Records supplied:
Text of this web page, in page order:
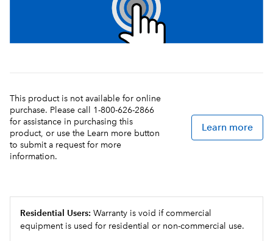
This product is not available for online
purchase. Please call 1-800-626-2866
for assistance in purchasing this
product, or use the Learn more button
to submit a request for more
information.
Learn more
Residential Users: Warranty is void if commercial
equipment is used for residential or non-commercial use.
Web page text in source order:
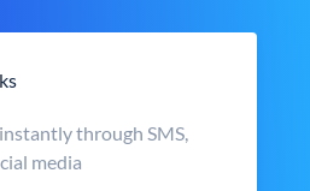
through SMS,
media
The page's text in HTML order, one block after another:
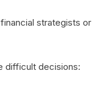
strategists or
difficult decisions:
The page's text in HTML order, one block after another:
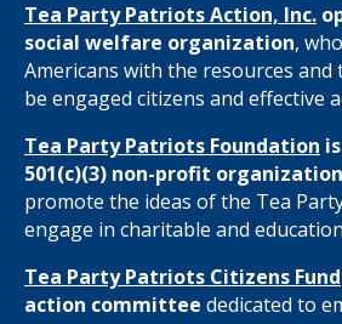
Tea Party Patriots Action, Inc.
social welfare organization,
Americans with the resources
be engaged citizens and effective
Tea Party Patriots Foundation
501(c)(3) non-profit organization
promote the ideas of the Tea
engage in charitable and
Tea Party Patriots Citizens Fund
action committee dedicated to
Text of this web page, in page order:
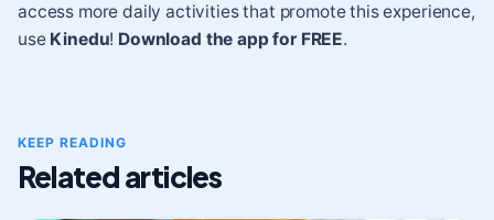
access more daily activities that promote this experience,
use Kinedu! Download the app for FREE.
KEEP READING
Related articles
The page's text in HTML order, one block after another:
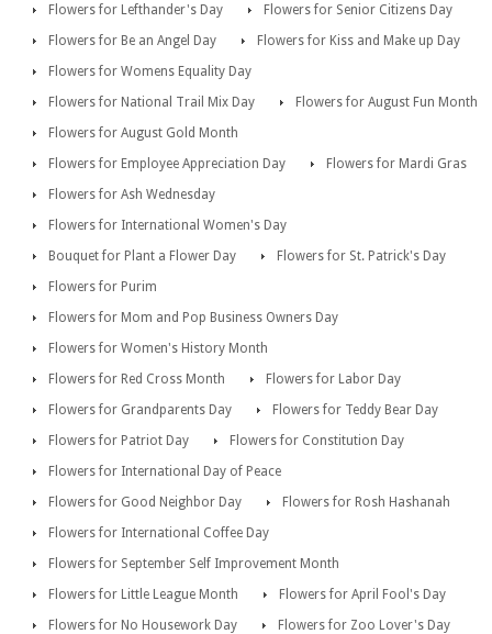
Flowers for Lefthander's Day
Flowers for Senior Citizens Day
Flowers for Be an Angel Day
Flowers for Kiss and Make up Day
Flowers for Womens Equality Day
Flowers for National Trail Mix Day
Flowers for August Fun Month
Flowers for August Gold Month
Flowers for Employee Appreciation Day
Flowers for Mardi Gras
Flowers for Ash Wednesday
Flowers for International Women's Day
Bouquet for Plant a Flower Day
Flowers for St. Patrick's Day
Flowers for Purim
Flowers for Mom and Pop Business Owners Day
Flowers for Women's History Month
Flowers for Red Cross Month
Flowers for Labor Day
Flowers for Grandparents Day
Flowers for Teddy Bear Day
Flowers for Patriot Day
Flowers for Constitution Day
Flowers for International Day of Peace
Flowers for Good Neighbor Day
Flowers for Rosh Hashanah
Flowers for International Coffee Day
Flowers for September Self Improvement Month
Flowers for Little League Month
Flowers for April Fool's Day
Flowers for No Housework Day
Flowers for Zoo Lover's Day
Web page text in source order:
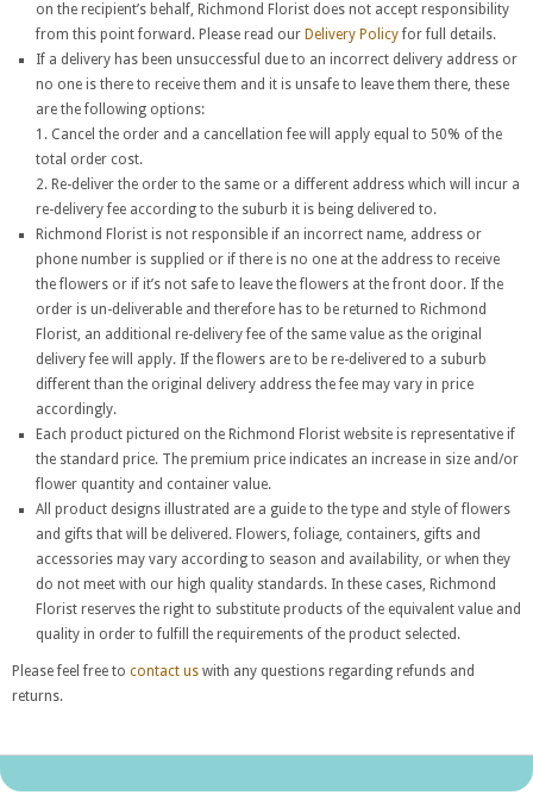
on the recipient’s behalf, Richmond Florist does not accept responsibility
from this point forward. Please read our Delivery Policyfor full details.
If a delivery has been unsuccessful due to an incorrect delivery address or
no one is there to receive them and it is unsafe to leave them there, these
are the following options:
1. Cancel the order and a cancellation fee will apply equal to 50% of the
total order cost.
2. Re-deliver the order to the same or a different address which will incur a
re-delivery fee according to the suburb it is being delivered to.
Richmond Florist is not responsible if an incorrect name, address or
phone number is supplied or if there is no one at the address to receive
the flowers or if it’s not safe to leave the flowers at the front door. If the
order is un-deliverable and therefore has to be returned to Richmond
Florist, an additional re-delivery fee of the same value as the original
delivery fee will apply. If the flowers are to be re-delivered to a suburb
different than the original delivery address the fee may vary in price
accordingly.
Each product pictured on the Richmond Florist website is representative if
the standard price. The premium price indicates an increase in size and/or
flower quantity and container value.
All product designs illustrated are a guide to the type and style of flowers
and gifts that will be delivered. Flowers, foliage, containers, gifts and
accessories may vary according to season and availability, or when they
do not meet with our high quality standards. In these cases, Richmond
Florist reserves the right to substitute products of the equivalent value and
quality in order to fulfill the requirements of the product selected.
Please feel free to contact us with any questions regarding refunds and
returns.
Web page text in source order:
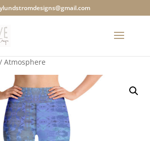
/ Atmosphere
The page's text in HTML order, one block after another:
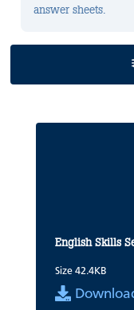
answer sheets.
English Skills
Size 42.4KB
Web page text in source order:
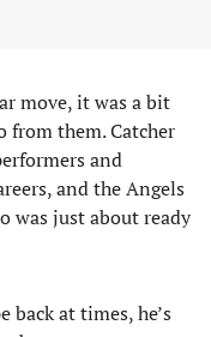
move, it was a bit
from them. Catcher
and
and the Angels
was just about ready
back at times, he’s
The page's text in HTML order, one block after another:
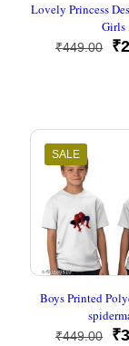
Lovely Princess
Girls
₹449.00 ₹
SALE
Boys Printed
₹449.00 ₹
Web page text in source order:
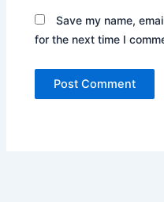
Save my name,
for the next time I
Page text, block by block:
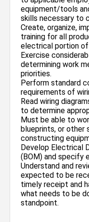
equipment/tools
skills necessary to
Create, organize,
training for all
electrical portion
Exercise
determining work
priorities.
Perform standard
requirements of
Read wiring
to determine
Must be able to
blueprints, or other
constructing
Develop Electrical
(BOM) and specify
Understand and
expected to be
timely receipt and
what needs to be
standpoint.
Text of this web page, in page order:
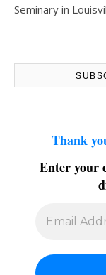
Seminary in
Thank
Enter your
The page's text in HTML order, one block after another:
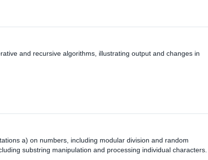
and recursive algorithms, illustrating output and changes in
a) on numbers, including modular division and random
substring manipulation and processing individual characters.
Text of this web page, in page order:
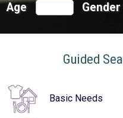
Age Gender
Guided
Basic Needs
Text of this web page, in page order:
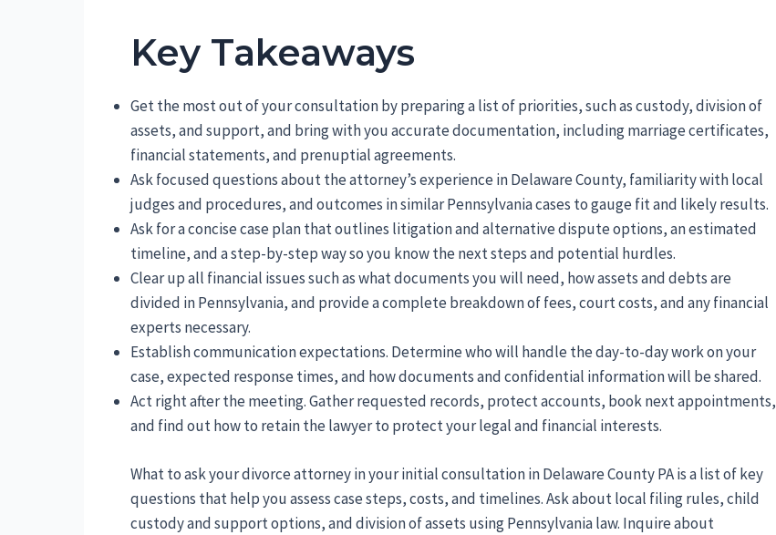
Key Takeaways
Get the most out of your consultation by preparing a list of priorities, such as custody, division of
assets, and support, and bring with you accurate documentation, including marriage certificates,
financial statements, and prenuptial agreements.
Ask focused questions about the attorney’s experience in Delaware County, familiarity with local
judges and procedures, and outcomes in similar Pennsylvania cases to gauge fit and likely results.
Ask for a concise case plan that outlines litigation and alternative dispute options, an estimated
timeline, and a step-by-step way so you know the next steps and potential hurdles.
Clear up all financial issues such as what documents you will need, how assets and debts are
divided in Pennsylvania, and provide a complete breakdown of fees, court costs, and any financial
experts necessary.
Establish communication expectations. Determine who will handle the day-to-day work on your
case, expected response times, and how documents and confidential information will be shared.
Act right after the meeting. Gather requested records, protect accounts, book next appointments,
and find out how to retain the lawyer to protect your legal and financial interests.
What to ask your divorce attorney in your initial consultation in Delaware County PA is a list of key
questions that help you assess case steps, costs, and timelines. Ask about local filing rules, child
custody and support options, and division of assets using Pennsylvania law. Inquire about
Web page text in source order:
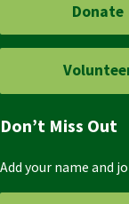
Donate
Don’t Miss Out
Add your name and

Directions: All entries above must be duplicated exactly; please omit any picture they hold.

Exercise response:
Text of this web page, in page order:
This product is not available for online
purchase. Please call 1-800-626-2866
for assistance in purchasing this
product, or use the Learn more button
to submit a request for more
information.
Learn more
Residential Users: Warranty is void if commercial
equipment is used for residential or non-commercial use.
Web page text in source order:
through SMS,
media
The page's text in HTML order, one block after another:
strategists or
difficult decisions:
The page's text in HTML order, one block after another:
Tea Party Patriots Action, Inc.
social welfare organization,
Americans with the resources
be engaged citizens and effective
Tea Party Patriots Foundation
501(c)(3) non-profit organization
promote the ideas of the Tea
engage in charitable and
Tea Party Patriots Citizens Fund
action committee dedicated to
Text of this web page, in page order:
access more daily activities that promote this experience,
use Kinedu! Download the app for FREE.
KEEP READING
Related articles
The page's text in HTML order, one block after another:
Flowers for Lefthander's Day
Flowers for Senior Citizens Day
Flowers for Be an Angel Day
Flowers for Kiss and Make up Day
Flowers for Womens Equality Day
Flowers for National Trail Mix Day
Flowers for August Fun Month
Flowers for August Gold Month
Flowers for Employee Appreciation Day
Flowers for Mardi Gras
Flowers for Ash Wednesday
Flowers for International Women's Day
Bouquet for Plant a Flower Day
Flowers for St. Patrick's Day
Flowers for Purim
Flowers for Mom and Pop Business Owners Day
Flowers for Women's History Month
Flowers for Red Cross Month
Flowers for Labor Day
Flowers for Grandparents Day
Flowers for Teddy Bear Day
Flowers for Patriot Day
Flowers for Constitution Day
Flowers for International Day of Peace
Flowers for Good Neighbor Day
Flowers for Rosh Hashanah
Flowers for International Coffee Day
Flowers for September Self Improvement Month
Flowers for Little League Month
Flowers for April Fool's Day
Flowers for No Housework Day
Flowers for Zoo Lover's Day
Web page text in source order:
on the recipient’s behalf, Richmond Florist does not accept responsibility
from this point forward. Please read our Delivery Policyfor full details.
If a delivery has been unsuccessful due to an incorrect delivery address or
no one is there to receive them and it is unsafe to leave them there, these
are the following options:
1. Cancel the order and a cancellation fee will apply equal to 50% of the
total order cost.
2. Re-deliver the order to the same or a different address which will incur a
re-delivery fee according to the suburb it is being delivered to.
Richmond Florist is not responsible if an incorrect name, address or
phone number is supplied or if there is no one at the address to receive
the flowers or if it’s not safe to leave the flowers at the front door. If the
order is un-deliverable and therefore has to be returned to Richmond
Florist, an additional re-delivery fee of the same value as the original
delivery fee will apply. If the flowers are to be re-delivered to a suburb
different than the original delivery address the fee may vary in price
accordingly.
Each product pictured on the Richmond Florist website is representative if
the standard price. The premium price indicates an increase in size and/or
flower quantity and container value.
All product designs illustrated are a guide to the type and style of flowers
and gifts that will be delivered. Flowers, foliage, containers, gifts and
accessories may vary according to season and availability, or when they
do not meet with our high quality standards. In these cases, Richmond
Florist reserves the right to substitute products of the equivalent value and
quality in order to fulfill the requirements of the product selected.
Please feel free to contact us with any questions regarding refunds and
returns.
Web page text in source order:
/ Atmosphere
The page's text in HTML order, one block after another:
answer sheets.
English Skills
Size 42.4KB
Web page text in source order:
move, it was a bit
from them. Catcher
and
and the Angels
was just about ready
back at times, he’s
The page's text in HTML order, one block after another:
Lovely Princess
Girls
₹449.00 ₹
SALE
Boys Printed
₹449.00 ₹
Web page text in source order:
Save my name,
for the next time I
Page text, block by block:
equipment/tools
skills necessary to
Create, organize,
training for all
electrical portion
Exercise
determining work
priorities.
Perform standard
requirements of
Read wiring
to determine
Must be able to
blueprints, or other
constructing
Develop Electrical
(BOM) and specify
Understand and
expected to be
timely receipt and
what needs to be
standpoint.
Text of this web page, in page order:
Seminary in
Thank
Enter your
The page's text in HTML order, one block after another:
and recursive algorithms, illustrating output and changes in
a) on numbers, including modular division and random
substring manipulation and processing individual characters.
Text of this web page, in page order:
Age Gender
Guided
Basic Needs
Text of this web page, in page order:
Key Takeaways
Get the most out of your consultation by preparing a list of priorities, such as custody, division of
assets, and support, and bring with you accurate documentation, including marriage certificates,
financial statements, and prenuptial agreements.
Ask focused questions about the attorney’s experience in Delaware County, familiarity with local
judges and procedures, and outcomes in similar Pennsylvania cases to gauge fit and likely results.
Ask for a concise case plan that outlines litigation and alternative dispute options, an estimated
timeline, and a step-by-step way so you know the next steps and potential hurdles.
Clear up all financial issues such as what documents you will need, how assets and debts are
divided in Pennsylvania, and provide a complete breakdown of fees, court costs, and any financial
experts necessary.
Establish communication expectations. Determine who will handle the day-to-day work on your
case, expected response times, and how documents and confidential information will be shared.
Act right after the meeting. Gather requested records, protect accounts, book next appointments,
and find out how to retain the lawyer to protect your legal and financial interests.
What to ask your divorce attorney in your initial consultation in Delaware County PA is a list of key
questions that help you assess case steps, costs, and timelines. Ask about local filing rules, child
custody and support options, and division of assets using Pennsylvania law. Inquire about
Web page text in source order:
Donate
Don’t Miss Out
Add your name and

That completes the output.